Are those cities on night blocks (4pm+)?


----------



## oicu812 (Aug 29, 2016)

Chino doesn't really have night blocks. But they were on the 4pm+ racks. Probably less than 10 racks. Didn't see all the racks, but a few sampling contained those cities mentioned.

DLA7 has been delivering to parts of Corona when it first opened. West of the 15 and north and south of the 91.

DLA7 also delivered to Whittier and La Mirada whereas DLA2 & DLA3 also covered those areas. There's quite a bit of overlap. I think Whittier and La Mirada should be shifted to DPS1 and DLA3. Each of those 2 cities are 30+ miles from DLA7 and in traffic, it'll take about an hour to get to the first stop.


----------



## ZoomZoomFlex (Nov 10, 2016)

oicu812 said:


> Chino doesn't really have night blocks. But they were on the 4pm+ racks. Probably less than 10 racks. Didn't see all the racks, but a few sampling contained those cities mentioned.
> 
> DLA7 has been delivering to parts of Corona when it first opened. West of the 15 and north and south of the 91.
> 
> DLA7 also delivered to Whittier and La Mirada whereas DLA2 & DLA3 also covered those areas. There's quite a bit of overlap. I think Whittier and La Mirada should be shifted to DPS1 and DLA3. Each of those 2 cities are 30+ miles from DLA7 and in traffic, it'll take about an hour to get to the first stop.
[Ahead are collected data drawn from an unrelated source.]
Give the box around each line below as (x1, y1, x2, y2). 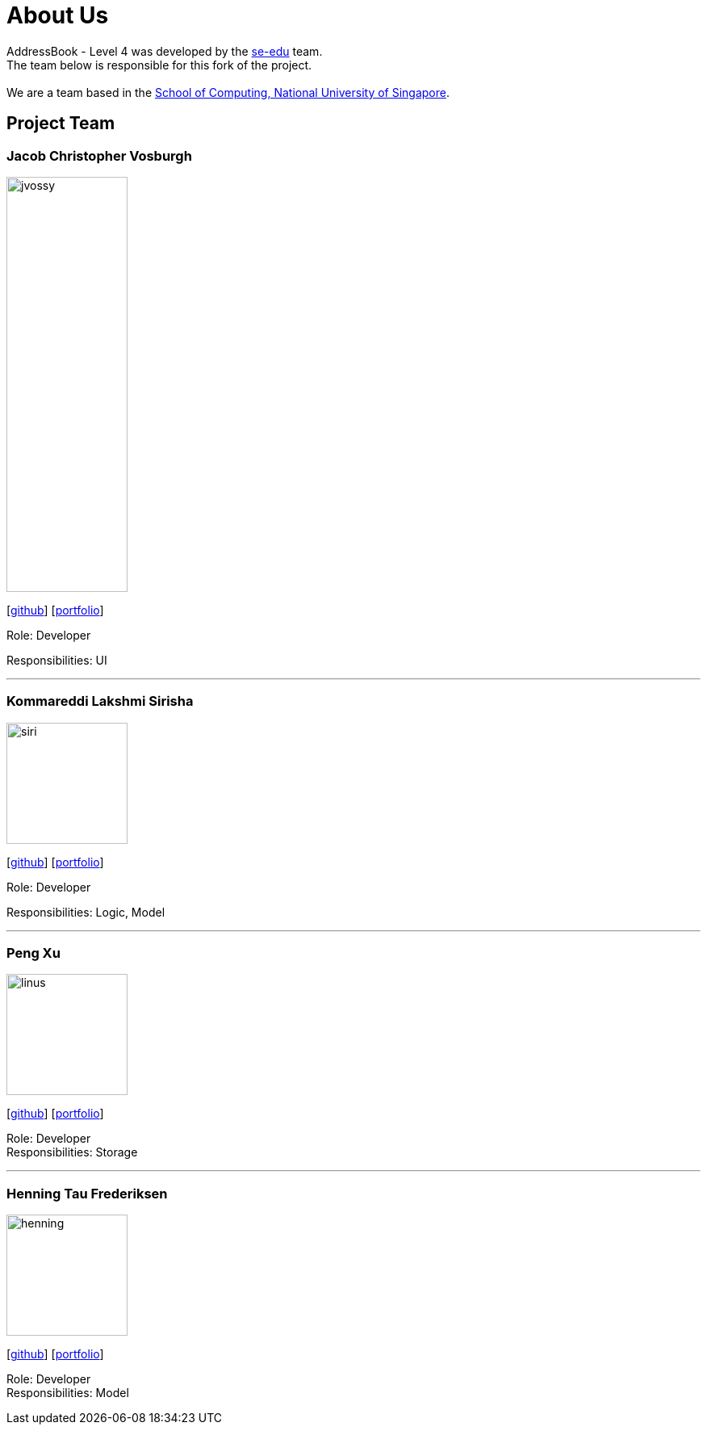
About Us (6, 2, 109, 29)
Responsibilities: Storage (6, 1145, 138, 1160)
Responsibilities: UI (6, 653, 107, 667)
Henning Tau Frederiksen (6, 1185, 168, 1202)
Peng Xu (6, 945, 61, 962)
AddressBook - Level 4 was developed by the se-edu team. (6, 44, 323, 58)
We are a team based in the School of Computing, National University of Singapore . (6, 85, 450, 99)
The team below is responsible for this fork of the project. (6, 57, 312, 72)
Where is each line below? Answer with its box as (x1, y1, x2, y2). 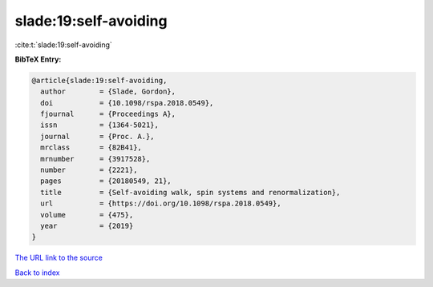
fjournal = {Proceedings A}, (40, 110, 176, 119)
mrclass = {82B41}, (40, 143, 142, 152)
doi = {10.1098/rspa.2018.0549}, (40, 98, 214, 107)
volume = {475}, (40, 210, 134, 219)
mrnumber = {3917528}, (40, 154, 151, 163)
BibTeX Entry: (14, 54, 62, 64)
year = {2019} (40, 221, 134, 230)
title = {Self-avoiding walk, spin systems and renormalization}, (40, 188, 341, 197)
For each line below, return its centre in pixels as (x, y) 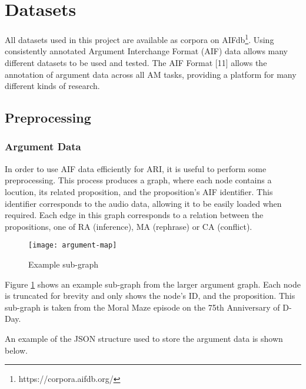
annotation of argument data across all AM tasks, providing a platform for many (151, 74)
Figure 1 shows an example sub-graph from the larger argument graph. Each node (153, 284)
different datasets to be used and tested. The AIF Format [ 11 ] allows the (136, 62)
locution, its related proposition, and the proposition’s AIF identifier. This (139, 191)
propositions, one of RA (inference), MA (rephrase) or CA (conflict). (129, 226)
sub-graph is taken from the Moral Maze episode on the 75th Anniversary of (142, 307)
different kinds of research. (52, 86)
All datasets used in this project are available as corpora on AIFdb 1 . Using (139, 39)
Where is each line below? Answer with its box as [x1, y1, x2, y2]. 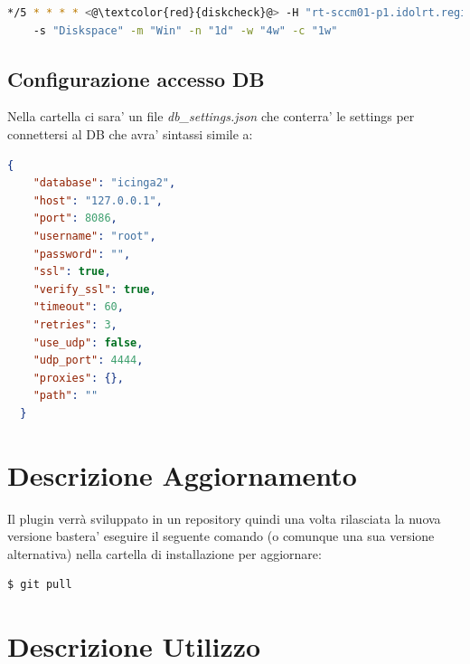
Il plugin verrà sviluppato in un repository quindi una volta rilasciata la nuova [7, 508, 441, 527]
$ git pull [7, 578, 72, 592]
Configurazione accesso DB [7, 64, 265, 92]
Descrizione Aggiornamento [7, 456, 357, 493]
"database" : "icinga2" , [33, 176, 176, 190]
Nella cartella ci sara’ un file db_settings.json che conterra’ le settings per [7, 107, 415, 126]
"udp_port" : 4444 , [33, 354, 144, 367]
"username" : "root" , [33, 229, 156, 242]
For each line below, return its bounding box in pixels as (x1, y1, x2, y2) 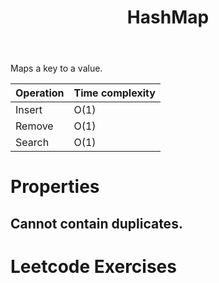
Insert (15, 103, 43, 117)
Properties (10, 176, 100, 198)
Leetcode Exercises (10, 255, 177, 278)
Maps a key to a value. (10, 62, 103, 75)
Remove (15, 119, 54, 133)
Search (15, 136, 50, 150)
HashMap (126, 6, 210, 29)
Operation (15, 86, 65, 100)
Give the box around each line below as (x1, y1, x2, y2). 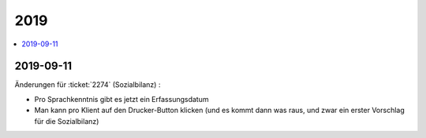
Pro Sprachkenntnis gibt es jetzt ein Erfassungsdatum (34, 94, 209, 103)
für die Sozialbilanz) (34, 116, 99, 125)
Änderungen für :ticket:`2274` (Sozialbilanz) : (14, 80, 161, 89)
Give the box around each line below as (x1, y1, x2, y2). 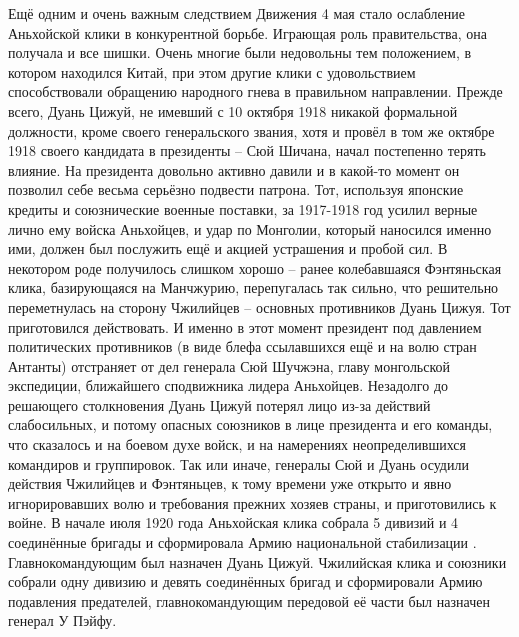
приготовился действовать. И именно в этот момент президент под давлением (8, 316, 482, 337)
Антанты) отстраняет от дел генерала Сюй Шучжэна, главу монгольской (8, 355, 451, 376)
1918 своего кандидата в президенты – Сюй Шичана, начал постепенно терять (8, 140, 486, 161)
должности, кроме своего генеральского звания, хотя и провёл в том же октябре (8, 120, 495, 141)
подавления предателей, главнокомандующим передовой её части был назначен (8, 590, 490, 611)
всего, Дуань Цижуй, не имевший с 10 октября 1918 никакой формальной (8, 100, 458, 121)
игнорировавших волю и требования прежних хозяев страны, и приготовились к (8, 492, 497, 513)
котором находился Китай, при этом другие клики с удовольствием (8, 61, 416, 82)
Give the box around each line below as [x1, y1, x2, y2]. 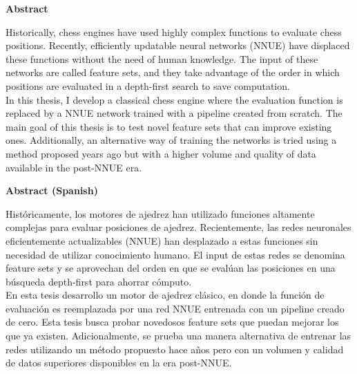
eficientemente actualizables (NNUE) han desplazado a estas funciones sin [6, 233, 318, 247]
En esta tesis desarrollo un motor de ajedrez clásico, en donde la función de [6, 288, 325, 302]
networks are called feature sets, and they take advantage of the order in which [6, 65, 340, 80]
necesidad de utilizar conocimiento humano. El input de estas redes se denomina [6, 247, 345, 261]
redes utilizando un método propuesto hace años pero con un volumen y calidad [6, 342, 344, 356]
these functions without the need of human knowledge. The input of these [6, 51, 318, 66]
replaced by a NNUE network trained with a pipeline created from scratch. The [6, 106, 342, 120]
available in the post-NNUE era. [6, 160, 142, 174]
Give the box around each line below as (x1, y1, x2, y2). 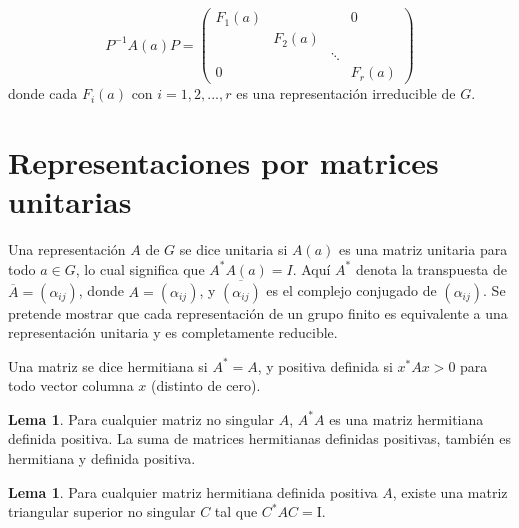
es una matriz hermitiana (329, 408, 484, 429)
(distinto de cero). (150, 375, 261, 396)
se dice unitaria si (179, 239, 288, 260)
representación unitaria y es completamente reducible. (8, 322, 338, 343)
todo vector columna (8, 375, 134, 396)
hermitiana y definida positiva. (8, 448, 196, 469)
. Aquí (292, 258, 331, 279)
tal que (214, 501, 258, 522)
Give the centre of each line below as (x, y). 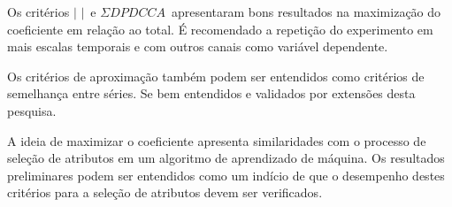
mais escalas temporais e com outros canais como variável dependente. (198, 46)
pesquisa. (32, 110)
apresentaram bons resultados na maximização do (306, 11)
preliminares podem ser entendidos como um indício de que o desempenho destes (226, 175)
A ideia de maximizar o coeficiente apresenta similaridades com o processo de (217, 140)
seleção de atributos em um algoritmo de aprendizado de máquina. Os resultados (226, 158)
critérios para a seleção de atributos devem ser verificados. (165, 192)
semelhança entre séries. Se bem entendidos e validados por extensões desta (211, 93)
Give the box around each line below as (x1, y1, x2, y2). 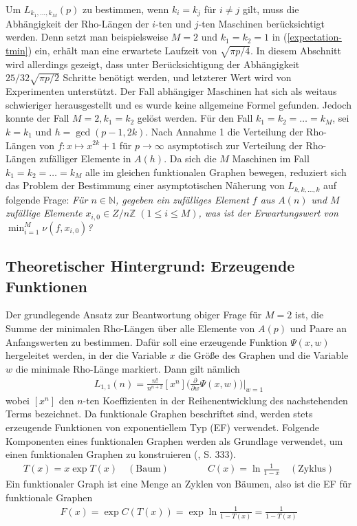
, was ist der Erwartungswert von (198, 206, 338, 220)
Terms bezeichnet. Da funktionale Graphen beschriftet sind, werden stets (6, 406, 313, 421)
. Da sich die (164, 151, 217, 166)
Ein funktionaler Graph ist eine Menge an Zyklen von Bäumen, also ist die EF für (6, 476, 351, 491)
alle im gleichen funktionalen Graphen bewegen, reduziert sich (85, 164, 347, 179)
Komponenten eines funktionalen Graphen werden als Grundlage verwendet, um (6, 433, 343, 448)
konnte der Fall (6, 111, 69, 125)
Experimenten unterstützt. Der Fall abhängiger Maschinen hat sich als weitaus (6, 84, 337, 98)
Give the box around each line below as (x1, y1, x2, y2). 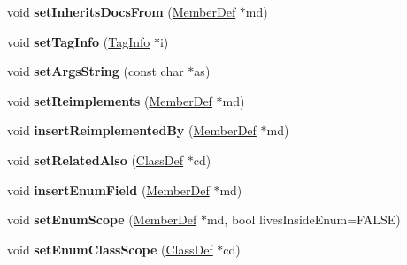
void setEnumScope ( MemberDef (7, 210, 197, 229)
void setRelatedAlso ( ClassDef (7, 150, 184, 169)
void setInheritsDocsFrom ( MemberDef (7, 3, 236, 20)
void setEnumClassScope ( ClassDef (7, 239, 213, 258)
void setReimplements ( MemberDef (7, 91, 212, 110)
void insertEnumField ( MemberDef (7, 180, 210, 199)
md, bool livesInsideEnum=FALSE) (206, 210, 401, 229)
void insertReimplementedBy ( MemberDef (7, 121, 257, 140)
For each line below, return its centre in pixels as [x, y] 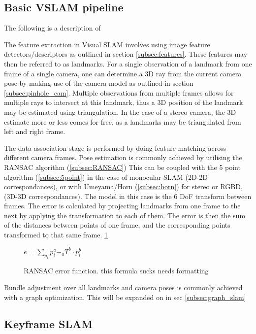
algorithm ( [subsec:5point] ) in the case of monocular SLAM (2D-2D [106, 177]
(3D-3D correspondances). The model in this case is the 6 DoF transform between [128, 196]
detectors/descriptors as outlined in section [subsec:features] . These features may [126, 54]
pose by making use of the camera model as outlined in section [99, 83]
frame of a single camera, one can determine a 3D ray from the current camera [123, 73]
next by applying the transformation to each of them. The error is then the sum [125, 215]
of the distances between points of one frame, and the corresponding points [117, 225]
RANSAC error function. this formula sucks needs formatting [116, 271]
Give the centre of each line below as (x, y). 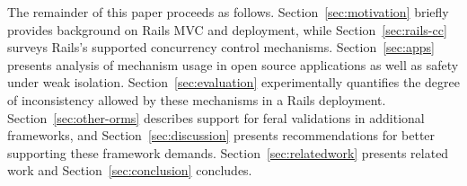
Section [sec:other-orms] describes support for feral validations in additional (216, 117)
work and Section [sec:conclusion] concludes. (130, 170)
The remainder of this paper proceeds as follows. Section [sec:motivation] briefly (228, 12)
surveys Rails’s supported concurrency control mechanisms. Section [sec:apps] (221, 47)
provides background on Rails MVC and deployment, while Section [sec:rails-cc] (227, 29)
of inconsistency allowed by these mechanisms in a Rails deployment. (197, 99)
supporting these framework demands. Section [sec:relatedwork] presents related (228, 152)
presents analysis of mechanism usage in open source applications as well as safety (233, 64)
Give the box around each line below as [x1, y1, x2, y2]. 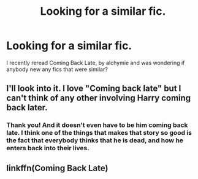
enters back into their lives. [6, 144, 90, 153]
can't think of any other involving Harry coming [6, 93, 191, 104]
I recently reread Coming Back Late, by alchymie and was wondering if [6, 59, 185, 66]
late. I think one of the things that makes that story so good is [6, 129, 192, 137]
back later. [6, 102, 48, 113]
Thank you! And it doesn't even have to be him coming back [6, 121, 188, 129]
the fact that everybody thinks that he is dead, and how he [6, 136, 184, 145]
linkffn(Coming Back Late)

When I say "night" routes, I really mean 4 or 4:30 blocks. I don't do anything past that at Riverside. Is Chino consistently dropping 4pm blocks? 10 racks for a 4pm sounds about right for the Chino area. That's about how many were coming out of Riverside maximum.

The Whittier/La Mirada coverage is currently stopping me from moving. I rather driver to Riverside and deliver MoVal than drive down the street to Chino and get hit with a Whittier/La Mirada rack. I work in Whitter once in a while for my "real" job and yeah, you need a 45 min to a hour or so just to get there from Chino with typical traffic.


----------



## Movaldriver (Feb 20, 2017)

Now these start times every 15 minutes...the parking lot was a mess before now it's a disaster.


----------



## oicu812 (Aug 29, 2016)

ZoomZoomFlex said:


> When I say "night" routes, I really mean 4 or 4:30 blocks. I don't do anything past that at Riverside. Is Chino consistently dropping 4pm blocks? 10 racks for a 4pm sounds about right for the Chino area. That's about how many were coming out of Riverside maximum.


It was probably 8 racks @ 4:30. This is my first time seeing something that late. Usually it's 2-3:30. But those were retries.


----------



## Movaldriver (Feb 20, 2017)

I actually just got a 4 hour block for tomorrow morning. Start time 915. Haven't gotten anything before 10 am in a couple of weeks. And a 4 hour is great!


----------



## Shelton (Sep 14, 2017)

Just moved and transferred from Phoenix. I have 100% availability but aren't seeing any blocks. Is this normal? Is there a Bot problem in this region?


----------



## Movaldriver (Feb 20, 2017)

Completely saturated with bots

It's also a weird week with lots of changes so hoping it gets better in a week or so


----------



## Shelton (Sep 14, 2017)

Is it worth trying to play fair or should I just start looking for scripts?


----------



## Movaldriver (Feb 20, 2017)

I wouldn't but that's just me. I have been hearing they will eventually put in a I am not a robot or verification code to.put a stop to it.


----------



## Amsoil Uber Connect (Jan 14, 2015)

I'm sitting here waiting, thought I'd use there bathroom, saw a black white board on the way out, if only I had a Magic Marker to fill in there suggestion blocks.


----------



## oicu812 (Aug 29, 2016)

Today I saw Chino 6-9pm. Perhaps the evening same day routes.


----------



## ZoomZoomFlex (Nov 10, 2016)

oicu812 said:


> Today I saw Chino 6-9pm. Perhaps the evening same day routes.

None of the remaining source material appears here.